Your reply should consist of the entries, copied exactly and stripped of images.

------ Dataset records

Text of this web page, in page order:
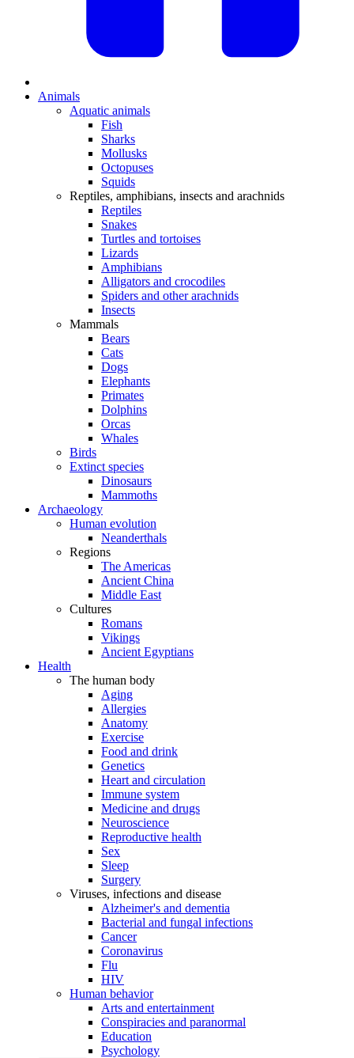
Animals
Aquatic animals
Fish
Sharks
Mollusks
Octopuses
Squids
Reptiles, amphibians, insects and arachnids
Reptiles
Snakes
Turtles and tortoises
Lizards
Amphibians
Alligators and crocodiles
Spiders and other arachnids
Insects
Mammals
Bears
Cats
Dogs
Elephants
Primates
Dolphins
Orcas
Whales
Birds
Extinct species
Dinosaurs
Mammoths
Archaeology
Human evolution
Neanderthals
Regions
The Americas
Ancient China
Middle East
Cultures
Romans
Vikings
Ancient Egyptians
Health
The human body
Aging
Allergies
Anatomy
Exercise
Food and drink
Genetics
Heart and circulation
Immune system
Medicine and drugs
Neuroscience
Reproductive health
Sex
Sleep
Surgery
Viruses, infections and disease
Alzheimer's and dementia
Bacterial and fungal infections
Cancer
Coronavirus
Flu
HIV
Human behavior
Arts and entertainment
Conspiracies and paranormal
Education
Psychology

------------

### Result for this exercise
Text of this web page, in page order:
Animals
Aquatic animals
Fish
Sharks
Mollusks
Octopuses
Squids
Reptiles, amphibians, insects and arachnids
Reptiles
Snakes
Turtles and tortoises
Lizards
Amphibians
Alligators and crocodiles
Spiders and other arachnids
Insects
Mammals
Bears
Cats
Dogs
Elephants
Primates
Dolphins
Orcas
Whales
Birds
Extinct species
Dinosaurs
Mammoths
Archaeology
Human evolution
Neanderthals
Regions
The Americas
Ancient China
Middle East
Cultures
Romans
Vikings
Ancient Egyptians
Health
The human body
Aging
Allergies
Anatomy
Exercise
Food and drink
Genetics
Heart and circulation
Immune system
Medicine and drugs
Neuroscience
Reproductive health
Sex
Sleep
Surgery
Viruses, infections and disease
Alzheimer's and dementia
Bacterial and fungal infections
Cancer
Coronavirus
Flu
HIV
Human behavior
Arts and entertainment
Conspiracies and paranormal
Education
Psychology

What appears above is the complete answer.